▶ Aim of the exercise: Taking the data below, please print only the lines from the line holding "ME41085 Biomechatromics [8, 219, 297, 250]" to the line holding "code should be", inclusive, with pictures omitted.
START Data
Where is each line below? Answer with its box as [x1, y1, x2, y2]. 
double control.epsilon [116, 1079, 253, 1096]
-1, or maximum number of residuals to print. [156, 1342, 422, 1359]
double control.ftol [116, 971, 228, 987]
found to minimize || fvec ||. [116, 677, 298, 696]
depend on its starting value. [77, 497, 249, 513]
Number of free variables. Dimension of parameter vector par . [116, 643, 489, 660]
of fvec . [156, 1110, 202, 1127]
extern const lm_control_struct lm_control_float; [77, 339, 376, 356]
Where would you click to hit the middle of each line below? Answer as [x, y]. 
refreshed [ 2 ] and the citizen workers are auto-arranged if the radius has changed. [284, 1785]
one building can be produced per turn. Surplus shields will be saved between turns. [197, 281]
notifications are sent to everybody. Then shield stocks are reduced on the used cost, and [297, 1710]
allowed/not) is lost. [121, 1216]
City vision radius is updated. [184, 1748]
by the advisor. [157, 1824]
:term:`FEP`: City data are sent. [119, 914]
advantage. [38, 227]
END Data
START Data
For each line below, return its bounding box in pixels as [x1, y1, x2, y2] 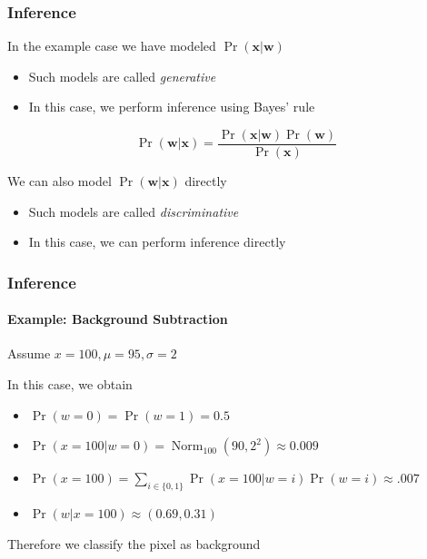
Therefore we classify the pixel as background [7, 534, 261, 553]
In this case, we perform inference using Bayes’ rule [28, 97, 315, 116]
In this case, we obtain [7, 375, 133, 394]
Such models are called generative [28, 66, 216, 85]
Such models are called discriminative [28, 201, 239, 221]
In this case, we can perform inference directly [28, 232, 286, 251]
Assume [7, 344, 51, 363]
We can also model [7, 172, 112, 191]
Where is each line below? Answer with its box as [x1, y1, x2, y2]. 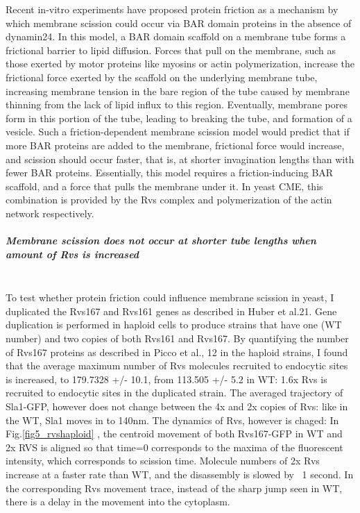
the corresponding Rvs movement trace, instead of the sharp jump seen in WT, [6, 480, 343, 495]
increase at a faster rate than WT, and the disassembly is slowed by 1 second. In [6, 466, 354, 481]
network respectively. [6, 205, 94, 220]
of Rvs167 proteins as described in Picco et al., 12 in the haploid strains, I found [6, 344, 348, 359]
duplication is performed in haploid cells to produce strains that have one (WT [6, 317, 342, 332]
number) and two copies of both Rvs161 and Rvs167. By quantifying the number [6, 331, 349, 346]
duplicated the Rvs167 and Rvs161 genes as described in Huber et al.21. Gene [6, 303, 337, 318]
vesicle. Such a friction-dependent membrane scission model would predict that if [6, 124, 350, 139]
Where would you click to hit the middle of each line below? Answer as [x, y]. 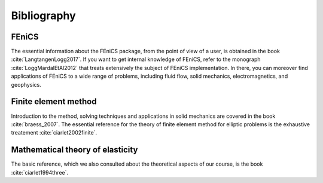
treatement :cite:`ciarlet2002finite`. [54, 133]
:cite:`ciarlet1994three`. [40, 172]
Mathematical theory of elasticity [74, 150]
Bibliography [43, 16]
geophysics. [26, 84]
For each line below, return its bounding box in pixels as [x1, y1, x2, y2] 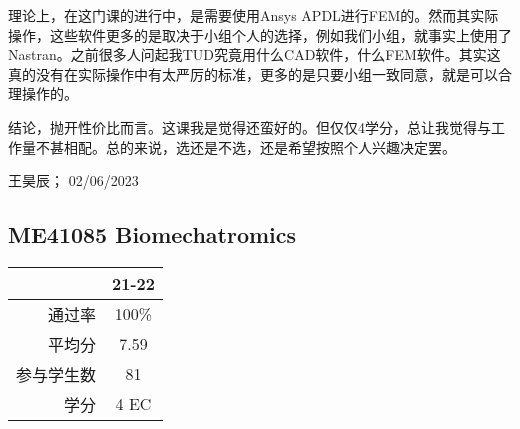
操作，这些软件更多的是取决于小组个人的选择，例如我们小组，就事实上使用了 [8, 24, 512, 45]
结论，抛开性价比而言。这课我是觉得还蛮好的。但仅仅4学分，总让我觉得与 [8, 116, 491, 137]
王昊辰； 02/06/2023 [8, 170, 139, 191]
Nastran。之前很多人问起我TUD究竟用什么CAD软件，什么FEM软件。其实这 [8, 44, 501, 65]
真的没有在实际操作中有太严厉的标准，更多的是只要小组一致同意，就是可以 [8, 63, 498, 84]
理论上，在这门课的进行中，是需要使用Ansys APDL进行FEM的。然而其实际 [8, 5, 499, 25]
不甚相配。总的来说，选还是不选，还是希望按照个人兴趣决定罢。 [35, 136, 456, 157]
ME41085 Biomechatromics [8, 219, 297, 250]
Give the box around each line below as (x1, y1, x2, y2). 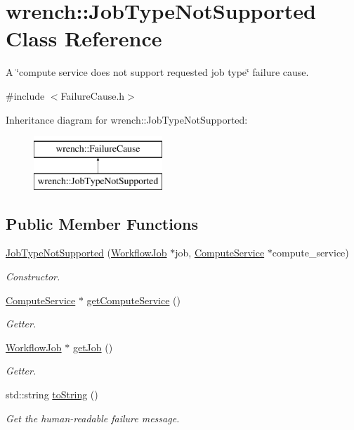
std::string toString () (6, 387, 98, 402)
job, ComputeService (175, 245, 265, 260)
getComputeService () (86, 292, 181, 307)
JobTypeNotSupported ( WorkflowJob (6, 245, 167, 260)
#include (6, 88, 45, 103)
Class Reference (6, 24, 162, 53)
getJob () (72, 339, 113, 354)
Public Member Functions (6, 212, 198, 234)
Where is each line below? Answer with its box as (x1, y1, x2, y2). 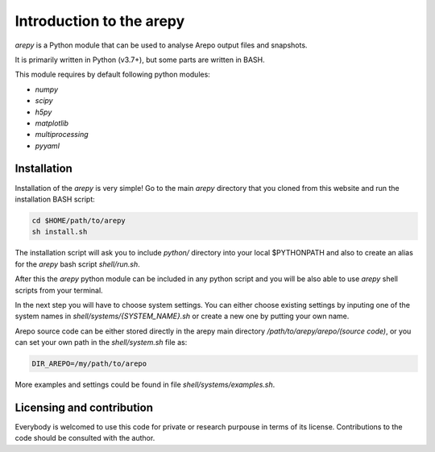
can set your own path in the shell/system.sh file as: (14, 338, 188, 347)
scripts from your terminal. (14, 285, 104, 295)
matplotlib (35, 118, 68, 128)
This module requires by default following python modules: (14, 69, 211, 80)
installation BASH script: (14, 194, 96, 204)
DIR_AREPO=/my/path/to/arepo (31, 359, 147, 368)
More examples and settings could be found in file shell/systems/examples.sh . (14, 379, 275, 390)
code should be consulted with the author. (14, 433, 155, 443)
END Data
START Data
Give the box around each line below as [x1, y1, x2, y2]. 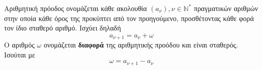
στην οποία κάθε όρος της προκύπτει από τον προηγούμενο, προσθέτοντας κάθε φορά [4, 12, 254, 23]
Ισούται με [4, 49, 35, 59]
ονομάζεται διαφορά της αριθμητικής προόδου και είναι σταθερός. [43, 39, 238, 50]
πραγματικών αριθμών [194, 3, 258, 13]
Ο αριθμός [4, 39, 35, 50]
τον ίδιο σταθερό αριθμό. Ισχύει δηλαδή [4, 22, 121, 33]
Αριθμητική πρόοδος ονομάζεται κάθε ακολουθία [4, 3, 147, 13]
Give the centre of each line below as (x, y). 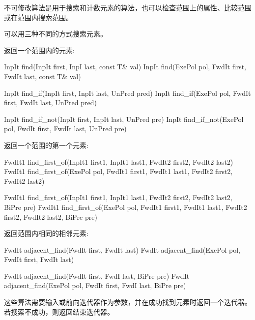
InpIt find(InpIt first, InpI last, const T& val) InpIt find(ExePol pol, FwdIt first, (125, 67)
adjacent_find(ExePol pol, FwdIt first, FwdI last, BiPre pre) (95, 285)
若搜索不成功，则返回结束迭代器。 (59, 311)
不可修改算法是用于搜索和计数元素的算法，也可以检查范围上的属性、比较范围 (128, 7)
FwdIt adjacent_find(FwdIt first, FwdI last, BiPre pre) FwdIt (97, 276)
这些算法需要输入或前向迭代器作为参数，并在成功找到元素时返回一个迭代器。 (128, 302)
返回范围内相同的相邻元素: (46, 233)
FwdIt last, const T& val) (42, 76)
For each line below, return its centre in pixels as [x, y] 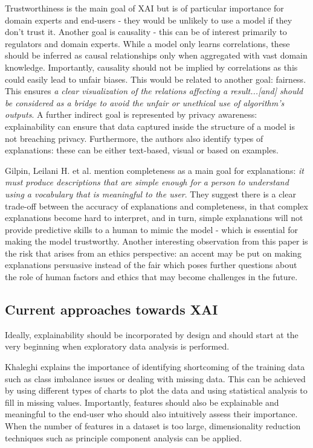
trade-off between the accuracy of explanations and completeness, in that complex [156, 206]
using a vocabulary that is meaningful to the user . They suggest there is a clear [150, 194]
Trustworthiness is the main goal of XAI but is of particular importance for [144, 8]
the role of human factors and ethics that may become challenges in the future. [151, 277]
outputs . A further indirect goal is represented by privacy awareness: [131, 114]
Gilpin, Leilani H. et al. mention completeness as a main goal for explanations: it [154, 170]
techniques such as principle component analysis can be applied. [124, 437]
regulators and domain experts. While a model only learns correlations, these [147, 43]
END Data
▶ Solved exercise:
ME41085 Biomechatromics [8, 219, 297, 250]
Give the box around each line below as (x1, y1, x2, y2). 
std::string toString () (6, 387, 98, 402)
job, ComputeService (175, 245, 265, 260)
getComputeService () (86, 292, 181, 307)
JobTypeNotSupported ( WorkflowJob (6, 245, 167, 260)
#include (6, 88, 45, 103)
Class Reference (6, 24, 162, 53)
getJob () (72, 339, 113, 354)
Public Member Functions (6, 212, 198, 234)
Where is each line below? Answer with its box as (x1, y1, x2, y2). 
can set your own path in the shell/system.sh file as: (14, 338, 188, 347)
scripts from your terminal. (14, 285, 104, 295)
matplotlib (35, 118, 68, 128)
This module requires by default following python modules: (14, 69, 211, 80)
installation BASH script: (14, 194, 96, 204)
DIR_AREPO=/my/path/to/arepo (31, 359, 147, 368)
More examples and settings could be found in file shell/systems/examples.sh . (14, 379, 275, 390)
code should be consulted with the author. (14, 433, 155, 443)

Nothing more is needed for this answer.